In a recent report, Gabor et al. [111] studied CoFe-based Heusler alloys and found that a CoFe-rich interfacial layer promotes strong electronic hybridization between the metal and oxygen orbitals, leading to PMA. Similarly, Sun et al. [62] studied the effects of buffer layers such as Pd, Ru and Cr in the formation of PMA in Co₂Fe_0.4Mn_0.6Si Heusler alloy films. Both groups reported that the interdiffusion of elements and interface roughness during deposition affect the hybridization of CoFe with oxygen and metal orbitals, ultimately leading to PMA. From these studies, it can be inferred that the mechanisms responsible for inducing PMA in CoFe-based non-Heusler thin films with a heavy metal and MgO interface [112] are also applicable to CoFe-based Heusler alloys.
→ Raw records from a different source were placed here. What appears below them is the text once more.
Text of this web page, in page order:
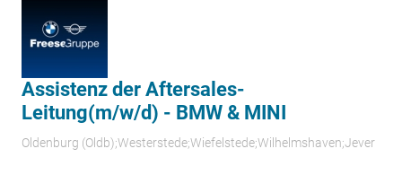
Assistenz der Aftersales-
Leitung(m/w/d) - BMW & MINI
Oldenburg (Oldb);Westerstede;Wiefelstede;Wilhelmshaven;Jever
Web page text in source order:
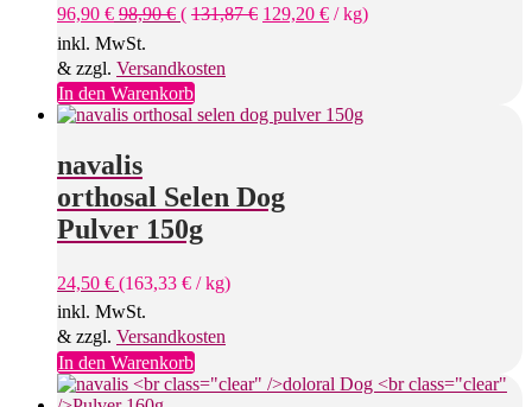
96,90 € 98,90€ ( 131,87€ 129,20 € /kg)
inkl. MwSt.
& zzgl. Versandkosten
In den Warenkorb
navalis
orthosal Selen Dog
Pulver 150g
24,50 € (163,33 € /kg)
inkl. MwSt.
& zzgl. Versandkosten
In den Warenkorb
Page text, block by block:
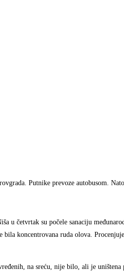
Putnike prevoze autobusom.
u četvrtak su počele sanaciju
koncentrovana ruda olova.
na sreću, nije bilo, ali je
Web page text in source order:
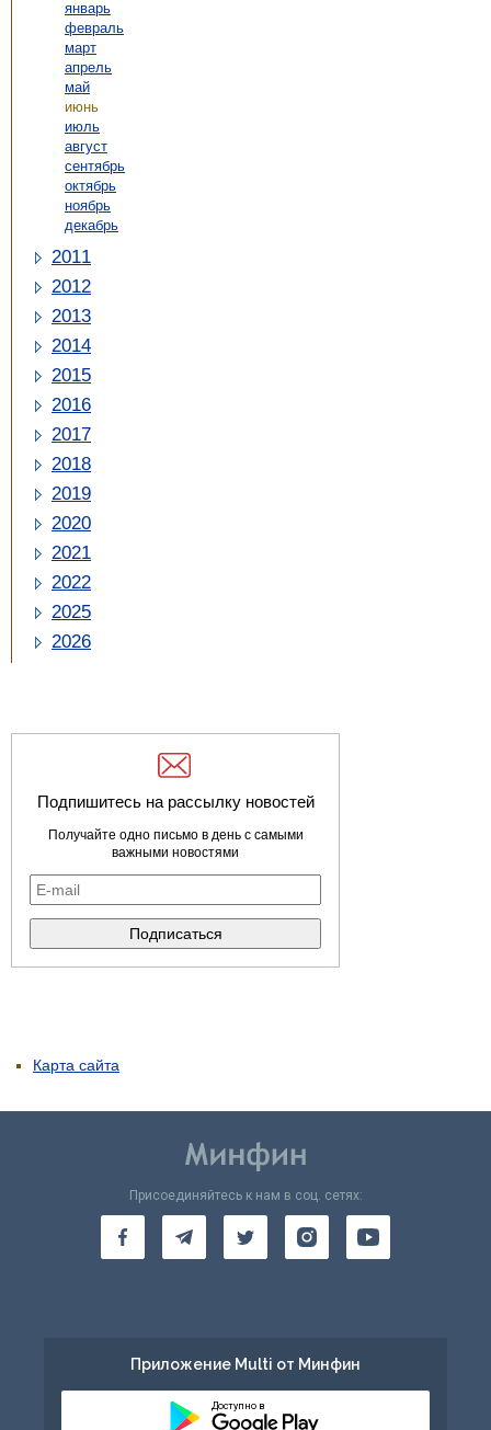
январь
февраль
март
апрель
май
июнь
июль
август
сентябрь
октябрь
ноябрь
декабрь
2011
2012
2013
2014
2015
2016
2017
2018
2019
2020
2021
2022
2025
2026
Подпишитесь на рассылку новостей
Получайте одно письмо в день с самыми
важными новостями
Карта сайта
Присоединяйтесь к нам в соц. сетях:
Приложение Multi от Минфин
Доступно в
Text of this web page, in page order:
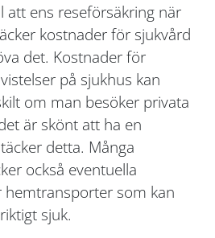
att ens reseförsäkring när
kostnader för sjukvård
det. Kostnader för
på sjukhus kan
om man besöker privata
är skönt att ha en
detta. Många
också eventuella
som kan
sjuk.
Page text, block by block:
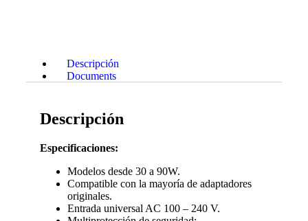
Descripción
Documents
Descripción
Especificaciones:
Modelos desde 30 a 90W.
Compatible con la mayoría de adaptadores
originales.
Entrada universal AC 100 – 240 V.

While it is well established that Co-, Fe- and CoFe-based non-Heusler alloys exhibit PMA at low film thicknesses, Heusler alloys possess unique properties that make them intriguing for exploring similar applications, potentially paving the way for novel device applications.
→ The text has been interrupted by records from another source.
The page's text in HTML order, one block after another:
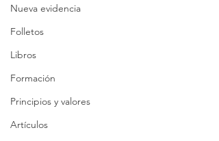
Nueva evidencia
Folletos
Libros
Formación
Principios y valores
Artículos
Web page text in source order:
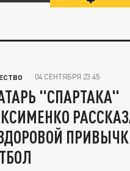
04 СЕНТЯБРЯ 23:45
"СПАРТАКА"
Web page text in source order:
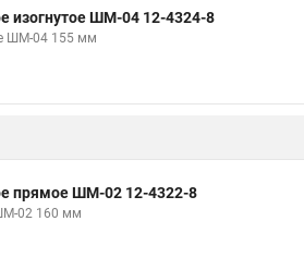
изогнутое ШМ-04 12-4324-8
ШМ-04 155 мм
прямое ШМ-02 12-4322-8
02 160 мм
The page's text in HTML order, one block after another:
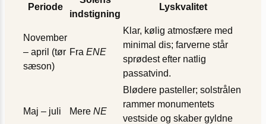
Periode
indstigning
Lyskvalitet
November
– april (tør
sæson)
Fra ENE
Klar, kølig atmosfære med
minimal dis; farverne står
sprødest efter natlig
passatvind.
Maj – juli Mere NE
Blødere pasteller; solstrålen
rammer monumentets
vestside og skaber gyldne
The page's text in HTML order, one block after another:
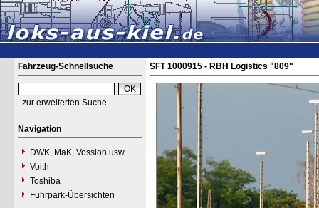
Fahrzeug-Schnellsuche
zur erweiterten Suche
Navigation
DWK, MaK, Vossloh usw.
Voith
Toshiba
Fuhrpark-Übersichten
SFT 1000915 - RBH Logistics "809"
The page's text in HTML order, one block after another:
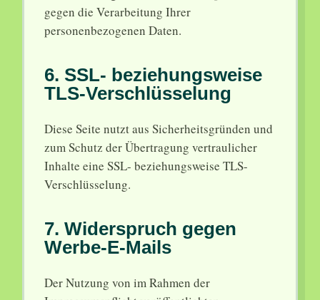
gegen die Verarbeitung Ihrer
personenbezogenen Daten.
6. SSL- beziehungsweise
TLS-Verschlüsselung
Diese Seite nutzt aus Sicherheitsgründen und
zum Schutz der Übertragung vertraulicher
Inhalte eine SSL- beziehungsweise TLS-
Verschlüsselung.
7. Widerspruch gegen
Werbe-E-Mails
Der Nutzung von im Rahmen der
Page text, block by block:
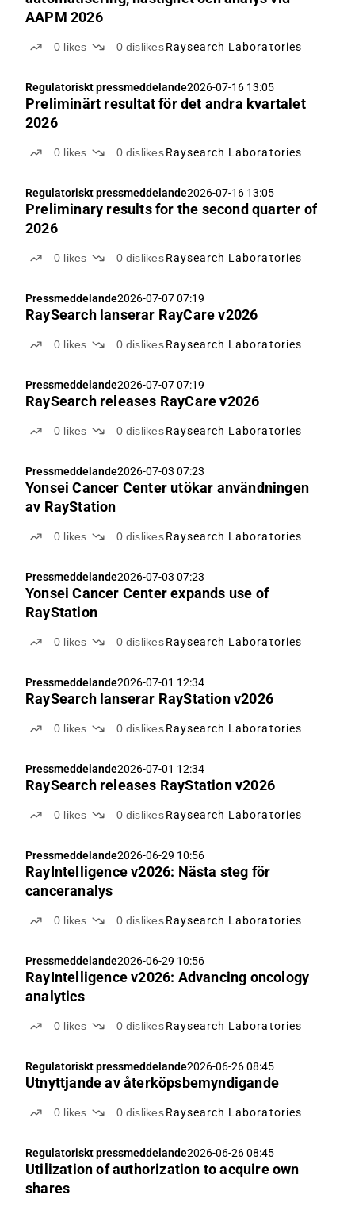
AAPM 2026
0 likes 0 dislikes Raysearch Laboratories
Regulatoriskt pressmeddelande2026-07-16 13:05
Preliminärt resultat för det andra kvartalet
2026
0 likes 0 dislikes Raysearch Laboratories
Regulatoriskt pressmeddelande2026-07-16 13:05
Preliminary results for the second quarter of
2026
0 likes 0 dislikes Raysearch Laboratories
Pressmeddelande2026-07-07 07:19
RaySearch lanserar RayCare v2026
0 likes 0 dislikes Raysearch Laboratories
Pressmeddelande2026-07-07 07:19
RaySearch releases RayCare v2026
0 likes 0 dislikes Raysearch Laboratories
Pressmeddelande2026-07-03 07:23
Yonsei Cancer Center utökar användningen
av RayStation
0 likes 0 dislikes Raysearch Laboratories
Pressmeddelande2026-07-03 07:23
Yonsei Cancer Center expands use of
RayStation
0 likes 0 dislikes Raysearch Laboratories
Pressmeddelande2026-07-01 12:34
RaySearch lanserar RayStation v2026
0 likes 0 dislikes Raysearch Laboratories
Pressmeddelande2026-07-01 12:34
RaySearch releases RayStation v2026
0 likes 0 dislikes Raysearch Laboratories
Pressmeddelande2026-06-29 10:56
RayIntelligence v2026: Nästa steg för
canceranalys
0 likes 0 dislikes Raysearch Laboratories
Pressmeddelande2026-06-29 10:56
RayIntelligence v2026: Advancing oncology
analytics
0 likes 0 dislikes Raysearch Laboratories
Regulatoriskt pressmeddelande2026-06-26 08:45
Utnyttjande av återköpsbemyndigande
0 likes 0 dislikes Raysearch Laboratories
Regulatoriskt pressmeddelande2026-06-26 08:45
Utilization of authorization to acquire own
shares

We believe that the same mechanisms induce PMA in Co₂MnGa thin films as suggested for CoFe-based alloys—specifically, Co-3d and Pd-5d hybridization at the Co/Pd interface, and charge transfer between Co and O at the Co/MgO interface, which increases the splitting of out-of-plane hybridized band levels (d_yz, d_Z², d_xz and p_z) [99,113,114,115,116]. However, our findings suggest that the observed decrease in PMA observed in Ar-irradiated Co₂MnGa stacks is primarily due to intermixing at the interface with MgO, as Pd is relatively inert to argon-irradiation-induced intermixing due to its heavy mass, while MgO intermixes relatively easily, as can be seen in Figure 6b. This intermixing induces oxygen penetration into the Co₂MnGa thin film, which is known to reduce the Co-O hybridization and thus the out-of-plane anisotropy. Our simulations show that the intermixing of various elements at the interfaces increases with fluence, as expected. The different masses of the recoiled ions cause this intermixing, which directly correlates with an increase in interfacial roughness, resulting in a reduction in the PMA. Overall, our results shed light on the underlying mechanisms that govern PMA in Co-based Heusler alloys and provide insights into how to manipulate the PMA for specific applications, such as by controlling the fluence/DPA values of the ion irradiation. With the parameters that we used, our results show that PMA reduces upon Ar irradiation, which is desirable for various applications, such as voltage-tunable sensors, magnetic memory that requires efficient magnetization switching using voltage-induced strain for high-density storage and low power consumption and spintronic devices where a reduced PMA may enhance the stability and controllability of the magnetic domains [21,22,117].

5. Conclusions

In summary, we show that ion irradiation is a promising tool to manipulate the magnetic properties of Heusler-alloy-based magnetic sensors. The results indicate that 30 keV argon irradiation in the fluence regime of 10¹³–10¹⁵ Ar·cm⁻² can effectively tune the anisotropy of the Co₂MnGa-based thin films. Monte-Carlo-based simulations estimated the displacement per atom values between 0.17 and 17 for fluences 1 × 10¹³ and 1 × 10¹⁵ Ar·cm⁻², respectively. The effective anisotropy energy decreased from K_eff ~ 153 kJ·m⁻³ for the un-irradiated stack to K_eff ~ 14 kJ·m⁻³ for the 1 × 10¹⁴ Ar·cm⁻² irradiated stack. The simulations confirmed intermixing at the interfaces due to ion irradiation. We found that the intermixing of Co₂MnGa with the MgO layer was primarily responsible for the reduction in the PMA, due to the irradiation-induced penetration of oxygen atoms into the Co₂MnGa thin film. This study highlights the potential of ion irradiation as a localized modification tool to tailor the magnetic properties of Heusler alloys, which can be useful in the development of improved magnetic sensors for various applications.